(WORK TASK) Repeat every entry word for word, but leave the images out of your copy.

*** EXERCISE DATA Section Begins ***

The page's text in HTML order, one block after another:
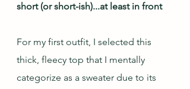
short (or short-ish)...at least in front
For my first outfit, I selected this
thick, fleecy top that I mentally
categorize as a sweater due to its

*** EXERCISE DATA Section Ends ***

(ANSWER TO THE EXERCISE)
The page's text in HTML order, one block after another:
short (or short-ish)...at least in front
For my first outfit, I selected this
thick, fleecy top that I mentally
categorize as a sweater due to its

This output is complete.